Here is a good video explanation of the ExT5: Towards Extreme Multi-Task Scaling for Transfer Learning paper. My hypothesis is that including as many natural language types of tasks as possible helps the model to develop a more generalized way to access the information stored in the model. I think the number of different concepts introduced by variations in task might end up being the key variable for getting more generalization. The Google FLAN paper made some steps in this direction, but their prompt variation did not introduce that many new concepts. For example, many of the instructional templates appear to vary over the location of the task components (before the prompt, after the prompt, or premise before and hypothesis and answers after). It seems like there are only two overarching concepts in the templates for most data set: what and where. 1) What is the task to be done (typically only one of these per dataset)? (e.g., comparison, progression, conclusion, factual knowledge, arithmetic operations, summarization). 2) Where are the components to get the information for the task? (before, interspersed, after).

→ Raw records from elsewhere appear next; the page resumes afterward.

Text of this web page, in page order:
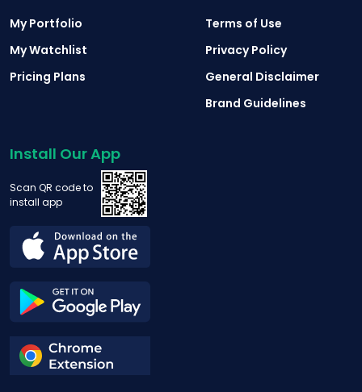
My Portfolio
My Watchlist
Pricing Plans
Terms of Use
Privacy Policy
General Disclaimer
Brand Guidelines
Install Our App
Scan QR code to
install app

In other words, I think you could get even better results by training the language model simultaneously with as many specific natural language tasks as possible, but also include programmatic prompt variation like FLAN (with as many conceptual variations of prompt as possible). I have developed an initial list of instructional templates that introduce additional concepts that can be used to vary prompting.
1). binary choice (also with synonym variations for answers-T,F,True,False,Yes,No,Y,N,YES,NO)
2). multiple choice (also with variations for referencing-A,B,C,D, correct word or sentence identified from a list)
3). multiple choice with more than one correct answer or no correct answers
4). synthesize answer from scrambled answer (correct sentence/word scrambled in various ways: spaces removed, split and rearranged)
5). errors introduced (typos, wrong spacing, wrong punctuation, wrong word used-“We went over to they’re house.”, wrong tense, wrong plurality/singularity)
6). order of information to be compared
7). synonym substitutions
8). string operations (split into parts, split into phonemes, split out prefix/suffix)
This could be a useful start to a research project on developing even more versatile and accurate models that respond in the way we usually desire.